Problem to work on: Start to finish, print the entries exactly, and carry none of the pictures over.

[Extracted data entries]
..............................

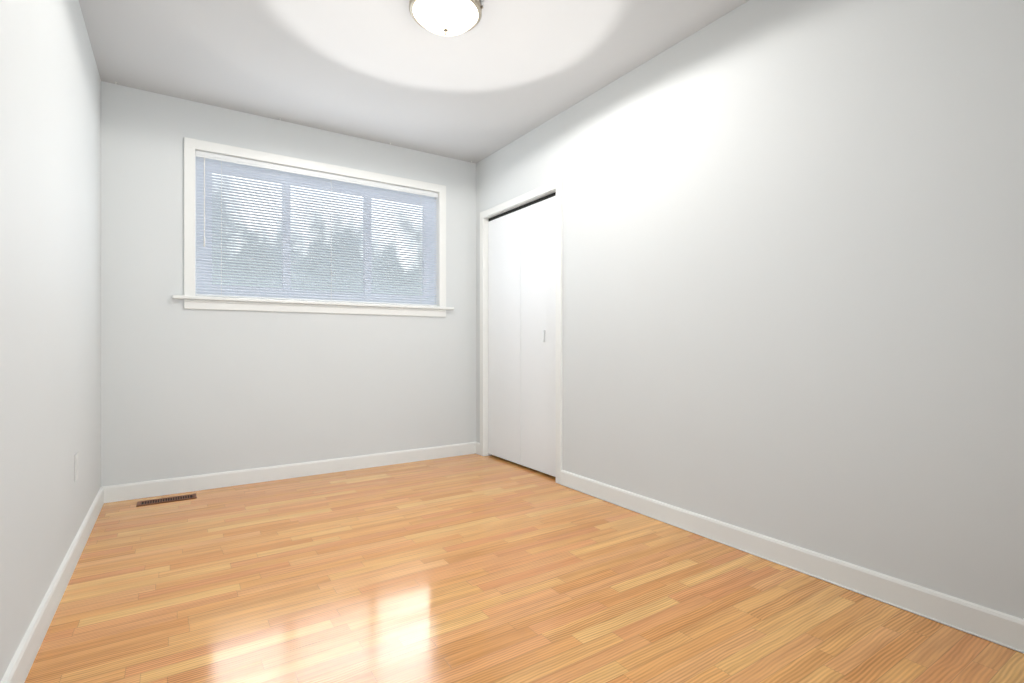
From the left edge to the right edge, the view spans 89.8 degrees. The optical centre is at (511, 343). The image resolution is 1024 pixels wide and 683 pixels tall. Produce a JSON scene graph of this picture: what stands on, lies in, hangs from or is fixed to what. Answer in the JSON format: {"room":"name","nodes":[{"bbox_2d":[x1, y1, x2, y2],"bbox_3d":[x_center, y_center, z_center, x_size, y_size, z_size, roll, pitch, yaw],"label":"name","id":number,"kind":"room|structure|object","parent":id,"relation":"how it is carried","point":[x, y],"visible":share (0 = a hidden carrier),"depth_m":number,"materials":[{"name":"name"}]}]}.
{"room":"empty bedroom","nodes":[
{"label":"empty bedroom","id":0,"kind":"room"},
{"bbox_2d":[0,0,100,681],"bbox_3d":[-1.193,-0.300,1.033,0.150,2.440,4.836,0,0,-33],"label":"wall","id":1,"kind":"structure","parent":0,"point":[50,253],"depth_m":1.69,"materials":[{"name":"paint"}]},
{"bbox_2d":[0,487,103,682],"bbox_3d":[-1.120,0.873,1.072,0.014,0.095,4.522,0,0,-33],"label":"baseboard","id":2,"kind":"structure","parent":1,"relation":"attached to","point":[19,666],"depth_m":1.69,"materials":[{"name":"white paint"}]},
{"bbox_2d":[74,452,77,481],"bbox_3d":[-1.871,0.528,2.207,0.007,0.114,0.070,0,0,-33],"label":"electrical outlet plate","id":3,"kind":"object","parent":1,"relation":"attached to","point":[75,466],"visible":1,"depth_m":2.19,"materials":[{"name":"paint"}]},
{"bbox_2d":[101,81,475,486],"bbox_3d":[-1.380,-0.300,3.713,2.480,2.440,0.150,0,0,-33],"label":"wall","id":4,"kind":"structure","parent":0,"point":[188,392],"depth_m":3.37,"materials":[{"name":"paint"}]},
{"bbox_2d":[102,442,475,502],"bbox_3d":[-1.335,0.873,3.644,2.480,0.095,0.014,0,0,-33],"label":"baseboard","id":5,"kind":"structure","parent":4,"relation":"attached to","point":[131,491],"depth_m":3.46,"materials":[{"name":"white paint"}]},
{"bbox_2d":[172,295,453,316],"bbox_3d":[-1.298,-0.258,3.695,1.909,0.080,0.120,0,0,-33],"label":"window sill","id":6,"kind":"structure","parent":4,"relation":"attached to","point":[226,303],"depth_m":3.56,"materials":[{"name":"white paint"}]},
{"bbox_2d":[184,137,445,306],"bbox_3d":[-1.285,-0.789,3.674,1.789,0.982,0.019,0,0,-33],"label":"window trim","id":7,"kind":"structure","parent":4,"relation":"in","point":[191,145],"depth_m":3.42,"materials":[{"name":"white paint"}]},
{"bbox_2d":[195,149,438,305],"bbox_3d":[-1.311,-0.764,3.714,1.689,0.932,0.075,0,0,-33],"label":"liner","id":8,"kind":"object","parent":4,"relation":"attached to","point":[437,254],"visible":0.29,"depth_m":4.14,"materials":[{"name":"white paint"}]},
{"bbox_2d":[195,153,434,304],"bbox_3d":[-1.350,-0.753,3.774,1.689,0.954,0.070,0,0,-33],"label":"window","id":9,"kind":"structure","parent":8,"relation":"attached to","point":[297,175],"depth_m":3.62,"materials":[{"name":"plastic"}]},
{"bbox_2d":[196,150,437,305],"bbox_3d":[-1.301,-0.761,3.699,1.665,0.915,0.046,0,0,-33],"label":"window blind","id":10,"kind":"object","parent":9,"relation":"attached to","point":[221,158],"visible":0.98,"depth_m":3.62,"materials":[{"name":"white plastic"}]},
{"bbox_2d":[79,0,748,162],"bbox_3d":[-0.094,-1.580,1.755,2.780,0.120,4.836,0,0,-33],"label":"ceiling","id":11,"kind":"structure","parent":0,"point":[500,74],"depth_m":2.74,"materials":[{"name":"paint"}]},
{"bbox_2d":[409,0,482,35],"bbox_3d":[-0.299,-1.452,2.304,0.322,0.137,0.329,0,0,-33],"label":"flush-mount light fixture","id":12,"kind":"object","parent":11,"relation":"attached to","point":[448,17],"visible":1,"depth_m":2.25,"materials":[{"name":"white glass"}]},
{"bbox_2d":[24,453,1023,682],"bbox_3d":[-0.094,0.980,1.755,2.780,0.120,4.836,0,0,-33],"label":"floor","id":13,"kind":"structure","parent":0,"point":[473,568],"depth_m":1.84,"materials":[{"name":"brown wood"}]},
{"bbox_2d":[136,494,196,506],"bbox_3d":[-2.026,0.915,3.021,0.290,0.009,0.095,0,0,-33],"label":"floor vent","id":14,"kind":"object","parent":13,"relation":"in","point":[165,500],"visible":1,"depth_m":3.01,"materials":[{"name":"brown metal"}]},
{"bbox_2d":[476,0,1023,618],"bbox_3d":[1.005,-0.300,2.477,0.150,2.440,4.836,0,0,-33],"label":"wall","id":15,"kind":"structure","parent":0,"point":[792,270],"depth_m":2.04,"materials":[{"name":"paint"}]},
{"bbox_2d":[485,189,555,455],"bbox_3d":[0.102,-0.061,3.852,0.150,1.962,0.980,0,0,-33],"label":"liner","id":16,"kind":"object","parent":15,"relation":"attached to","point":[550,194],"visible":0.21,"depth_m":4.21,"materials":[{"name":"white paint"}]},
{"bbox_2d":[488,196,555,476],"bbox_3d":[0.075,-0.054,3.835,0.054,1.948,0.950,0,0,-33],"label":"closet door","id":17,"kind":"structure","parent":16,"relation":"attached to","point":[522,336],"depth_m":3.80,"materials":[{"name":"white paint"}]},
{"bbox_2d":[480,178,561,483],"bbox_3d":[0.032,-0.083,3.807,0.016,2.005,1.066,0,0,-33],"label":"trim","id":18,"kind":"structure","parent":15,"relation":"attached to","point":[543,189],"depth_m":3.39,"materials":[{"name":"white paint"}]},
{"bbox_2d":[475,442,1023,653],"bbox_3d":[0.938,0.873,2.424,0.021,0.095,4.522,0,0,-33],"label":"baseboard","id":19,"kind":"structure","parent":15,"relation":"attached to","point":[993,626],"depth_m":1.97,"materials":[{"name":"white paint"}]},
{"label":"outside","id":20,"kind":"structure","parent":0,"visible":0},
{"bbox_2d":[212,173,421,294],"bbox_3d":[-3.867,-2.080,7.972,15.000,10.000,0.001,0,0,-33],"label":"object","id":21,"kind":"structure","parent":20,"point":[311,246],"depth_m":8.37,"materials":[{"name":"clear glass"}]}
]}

..............................

Response area:
From the left edge to the right edge, the view spans 89.8 degrees. The optical centre is at (511, 343). The image resolution is 1024 pixels wide and 683 pixels tall. Produce a JSON scene graph of this picture: what stands on, lies in, hangs from or is fixed to what. Answer in the JSON format: {"room":"name","nodes":[{"bbox_2d":[x1, y1, x2, y2],"bbox_3d":[x_center, y_center, z_center, x_size, y_size, z_size, roll, pitch, yaw],"label":"name","id":number,"kind":"room|structure|object","parent":id,"relation":"how it is carried","point":[x, y],"visible":share (0 = a hidden carrier),"depth_m":number,"materials":[{"name":"name"}]}]}.
{"room":"empty bedroom","nodes":[
{"label":"empty bedroom","id":0,"kind":"room"},
{"bbox_2d":[0,0,100,681],"bbox_3d":[-1.193,-0.300,1.033,0.150,2.440,4.836,0,0,-33],"label":"wall","id":1,"kind":"structure","parent":0,"point":[50,253],"depth_m":1.69,"materials":[{"name":"paint"}]},
{"bbox_2d":[0,487,103,682],"bbox_3d":[-1.120,0.873,1.072,0.014,0.095,4.522,0,0,-33],"label":"baseboard","id":2,"kind":"structure","parent":1,"relation":"attached to","point":[19,666],"depth_m":1.69,"materials":[{"name":"white paint"}]},
{"bbox_2d":[74,452,77,481],"bbox_3d":[-1.871,0.528,2.207,0.007,0.114,0.070,0,0,-33],"label":"electrical outlet plate","id":3,"kind":"object","parent":1,"relation":"attached to","point":[75,466],"visible":1,"depth_m":2.19,"materials":[{"name":"paint"}]},
{"bbox_2d":[101,81,475,486],"bbox_3d":[-1.380,-0.300,3.713,2.480,2.440,0.150,0,0,-33],"label":"wall","id":4,"kind":"structure","parent":0,"point":[188,392],"depth_m":3.37,"materials":[{"name":"paint"}]},
{"bbox_2d":[102,442,475,502],"bbox_3d":[-1.335,0.873,3.644,2.480,0.095,0.014,0,0,-33],"label":"baseboard","id":5,"kind":"structure","parent":4,"relation":"attached to","point":[131,491],"depth_m":3.46,"materials":[{"name":"white paint"}]},
{"bbox_2d":[172,295,453,316],"bbox_3d":[-1.298,-0.258,3.695,1.909,0.080,0.120,0,0,-33],"label":"window sill","id":6,"kind":"structure","parent":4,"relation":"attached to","point":[226,303],"depth_m":3.56,"materials":[{"name":"white paint"}]},
{"bbox_2d":[184,137,445,306],"bbox_3d":[-1.285,-0.789,3.674,1.789,0.982,0.019,0,0,-33],"label":"window trim","id":7,"kind":"structure","parent":4,"relation":"in","point":[191,145],"depth_m":3.42,"materials":[{"name":"white paint"}]},
{"bbox_2d":[195,149,438,305],"bbox_3d":[-1.311,-0.764,3.714,1.689,0.932,0.075,0,0,-33],"label":"liner","id":8,"kind":"object","parent":4,"relation":"attached to","point":[437,254],"visible":0.29,"depth_m":4.14,"materials":[{"name":"white paint"}]},
{"bbox_2d":[195,153,434,304],"bbox_3d":[-1.350,-0.753,3.774,1.689,0.954,0.070,0,0,-33],"label":"window","id":9,"kind":"structure","parent":8,"relation":"attached to","point":[297,175],"depth_m":3.62,"materials":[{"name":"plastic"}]},
{"bbox_2d":[196,150,437,305],"bbox_3d":[-1.301,-0.761,3.699,1.665,0.915,0.046,0,0,-33],"label":"window blind","id":10,"kind":"object","parent":9,"relation":"attached to","point":[221,158],"visible":0.98,"depth_m":3.62,"materials":[{"name":"white plastic"}]},
{"bbox_2d":[79,0,748,162],"bbox_3d":[-0.094,-1.580,1.755,2.780,0.120,4.836,0,0,-33],"label":"ceiling","id":11,"kind":"structure","parent":0,"point":[500,74],"depth_m":2.74,"materials":[{"name":"paint"}]},
{"bbox_2d":[409,0,482,35],"bbox_3d":[-0.299,-1.452,2.304,0.322,0.137,0.329,0,0,-33],"label":"flush-mount light fixture","id":12,"kind":"object","parent":11,"relation":"attached to","point":[448,17],"visible":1,"depth_m":2.25,"materials":[{"name":"white glass"}]},
{"bbox_2d":[24,453,1023,682],"bbox_3d":[-0.094,0.980,1.755,2.780,0.120,4.836,0,0,-33],"label":"floor","id":13,"kind":"structure","parent":0,"point":[473,568],"depth_m":1.84,"materials":[{"name":"brown wood"}]},
{"bbox_2d":[136,494,196,506],"bbox_3d":[-2.026,0.915,3.021,0.290,0.009,0.095,0,0,-33],"label":"floor vent","id":14,"kind":"object","parent":13,"relation":"in","point":[165,500],"visible":1,"depth_m":3.01,"materials":[{"name":"brown metal"}]},
{"bbox_2d":[476,0,1023,618],"bbox_3d":[1.005,-0.300,2.477,0.150,2.440,4.836,0,0,-33],"label":"wall","id":15,"kind":"structure","parent":0,"point":[792,270],"depth_m":2.04,"materials":[{"name":"paint"}]},
{"bbox_2d":[485,189,555,455],"bbox_3d":[0.102,-0.061,3.852,0.150,1.962,0.980,0,0,-33],"label":"liner","id":16,"kind":"object","parent":15,"relation":"attached to","point":[550,194],"visible":0.21,"depth_m":4.21,"materials":[{"name":"white paint"}]},
{"bbox_2d":[488,196,555,476],"bbox_3d":[0.075,-0.054,3.835,0.054,1.948,0.950,0,0,-33],"label":"closet door","id":17,"kind":"structure","parent":16,"relation":"attached to","point":[522,336],"depth_m":3.80,"materials":[{"name":"white paint"}]},
{"bbox_2d":[480,178,561,483],"bbox_3d":[0.032,-0.083,3.807,0.016,2.005,1.066,0,0,-33],"label":"trim","id":18,"kind":"structure","parent":15,"relation":"attached to","point":[543,189],"depth_m":3.39,"materials":[{"name":"white paint"}]},
{"bbox_2d":[475,442,1023,653],"bbox_3d":[0.938,0.873,2.424,0.021,0.095,4.522,0,0,-33],"label":"baseboard","id":19,"kind":"structure","parent":15,"relation":"attached to","point":[993,626],"depth_m":1.97,"materials":[{"name":"white paint"}]},
{"label":"outside","id":20,"kind":"structure","parent":0,"visible":0},
{"bbox_2d":[212,173,421,294],"bbox_3d":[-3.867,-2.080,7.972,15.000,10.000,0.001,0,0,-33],"label":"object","id":21,"kind":"structure","parent":20,"point":[311,246],"depth_m":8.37,"materials":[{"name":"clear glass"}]}
]}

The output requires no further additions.